When I was eleven years old, my favorite television show was Here Comes the Brides.  For those who are unfamiliar, the show involved the Bolt brothers–Jason, Joshua and Jeremy (the cute one)–owners of a logging operation near Seattle. Their lumberjacks threaten to leave the area due to the lack of women, so they make a deal with the local sawmill owner. If he pays for 100 marriageable women to travel to the area, the Bolt brothers will guarantee that all will stay for one year. If the women don’t stay, then the sawmill owner will get the Bolt brother’s land and operation.  The interesting thing is that this is loosely based on a true story.

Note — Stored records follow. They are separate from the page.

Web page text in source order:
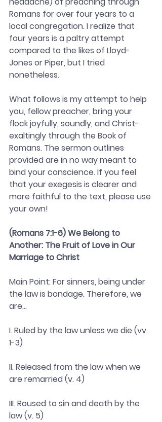
Romans for over four years to a
local congregation. I realize that
four years is a paltry attempt
compared to the likes of Lloyd-
Jones or Piper, but I tried
nonetheless.
What follows is my attempt to help
you, fellow preacher, bring your
flock joyfully, soundly, and Christ-
exaltingly through the Book of
Romans. The sermon outlines
provided are in no way meant to
bind your conscience. If you feel
that your exegesis is clearer and
more faithful to the text, please use
your own!
(Romans 7:1-6) We Belong to
Another: The Fruit of Love in Our
Marriage to Christ
Main Point: For sinners, being under
the law is bondage. Therefore, we
are...
I. Ruled by the law unless we die (vv.
1-3)
II. Released from the law when we
are remarried (v. 4)
III. Roused to sin and death by the
law (v. 5)

Asa Mercer was born in Princeton, Illinois, the youngest of thirteen children. He traveled to Washington territory as a young teen in 1852, where his family became one of Seattle’s founding families. He returned to the Midwest to attend college, graduating from Franklin College in New Athens, Ohio in 1860. He then returned to the Seattle area, where he and his brothers cleared stumps to make room for the new territorial university.  Since he was the only college graduate in the area, he was hired as the president and sole instructor of the Territorial University of Washington, which would eventually become the University of Washington. He received no pay.

Lumber and fishing industries thrived in the area, leading to a lopsided gender balance–lots of men and few marriageable women. In 1864, financed by public and private funds, Asa Mercer traveled to Boston to find women willing to relocate to the Seattle area. He returned with eleven women, although The Seattle Gazette reported at the time that there were 50. Eight of these women became teachers in the area, and nine of them were quickly married. The two remaining women unfortunately passed away.

Mercer made another trip in 1865, partially funded by local lumber mill owner Hiram Burnett. He procured additional funds by charging local men a $300 fee for the transport of a future wife. After he arrived on the east coast, Mercer’s activities were written about in The New York Herald, which reported that the women he recruited were destined to marry poorly. Due to the bad publicity, he only managed to recruit 100 women instead of the 500 promised. And then there were difficulties getting to Seattle. The captain of the ship transporting the women refused to go farther than San Francisco. Eventually he convinced lumber schooners to transport the women for free and he (finally) arrived in Seattle with the brides-to-be.

Mercer himself married a Mercer Girl, Annie Stephens, a week after arriving in Seattle. It’s said that descendants of the Mercer Girls make up a significant number of native Seattlelites.